Evito me afundar nos clichês cotidianos da vida moderna pulando a parte do cinema, na qual acabamos ficando e conversando um pouco. Não contei a ela que aquele era na verdade qualquer outro dia na minha vida, os assuntos correram rios distintos desse. Acabei me esquecendo.
Caminhávamos a uma quadra da sua casa, não muito distante, quando um carro estacionou ao lado da calçada, um Honda Civic dirigido por um homem de meia idade, cabelos grisalhos e olhar penetrante. Tão logo parou, Erica apoiou-se na janela do passageiro sorrindo:
— Oi pai!
Aquele homem, que mais tarde eu viria a conhecer como Marcelo, desceu do carro, abriu um sorriso e cumprimentou a filha com um beijo no rosto, depois estendeu a mão para mim, ainda sorrindo.
— Esse é o Marcos. Hoje é o aniversário dele. — Me apresentou Erica.
— Puxa vida, parabéns, meu rapaz! Quantos anos?
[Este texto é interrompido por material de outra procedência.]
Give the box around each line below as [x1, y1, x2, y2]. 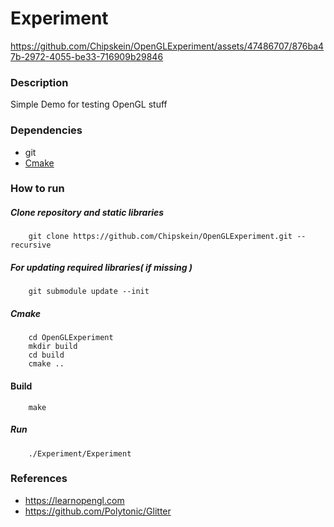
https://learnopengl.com [24, 494, 125, 506]
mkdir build [28, 342, 78, 352]
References [10, 472, 68, 486]
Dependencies [10, 123, 83, 137]
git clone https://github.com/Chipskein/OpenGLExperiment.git [28, 232, 293, 242]
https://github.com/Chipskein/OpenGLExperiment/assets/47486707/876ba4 [10, 40, 325, 52]
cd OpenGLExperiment [28, 333, 114, 343]
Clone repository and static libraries [10, 207, 165, 219]
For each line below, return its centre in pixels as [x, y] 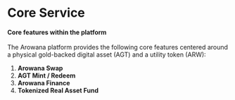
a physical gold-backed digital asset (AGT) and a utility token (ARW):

— Vinte e cinco… — Respondi, não sei se por estar encabulado por ter sido congratulado sem nem mesmo estar fazendo anos, ou se já nem lembrava que aquela data não era a certa.
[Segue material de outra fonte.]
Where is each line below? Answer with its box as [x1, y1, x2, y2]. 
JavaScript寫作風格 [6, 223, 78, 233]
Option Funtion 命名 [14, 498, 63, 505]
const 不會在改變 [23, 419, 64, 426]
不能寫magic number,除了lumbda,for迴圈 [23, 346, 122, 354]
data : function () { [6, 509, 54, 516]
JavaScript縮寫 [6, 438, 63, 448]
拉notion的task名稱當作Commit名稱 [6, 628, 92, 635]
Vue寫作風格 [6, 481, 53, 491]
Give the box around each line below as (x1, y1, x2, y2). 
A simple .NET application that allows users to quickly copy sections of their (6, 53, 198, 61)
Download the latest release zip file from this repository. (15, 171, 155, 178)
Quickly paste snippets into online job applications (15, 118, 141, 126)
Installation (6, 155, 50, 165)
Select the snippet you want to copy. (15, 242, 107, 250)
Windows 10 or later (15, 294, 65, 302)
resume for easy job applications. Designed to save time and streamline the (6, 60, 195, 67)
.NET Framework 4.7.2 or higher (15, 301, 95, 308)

— Querem saber? Entrem no carro, vamos tomar uma cerveja em comemoração a esse seu aniversário!
— E à sua promoção? — emendou Erica.
— Ahn, claro, a isso também! — sorriu de volta Marcelo
No final da história fomos para um bar ali no bairro, acabei descobrindo que o cara trabalhava com a mesma coisa na qual eu havia me formado e precisava de um novo assistente, agora que havia sido promovido. Não precisei nem pedir o emprego, ele me foi oferecido, como um passe de mágica.
Comecei o dia como aniversariante e terminei com uma namorada e um chefe, tudo isso graças a um erro de um site idiota. Fiquei devendo essa para o Orkut. No final da noite fui arrumar minha data de aniversário: 30 de Outubro.
Quem foi que nunca quis dois ou três aniversários em um ano?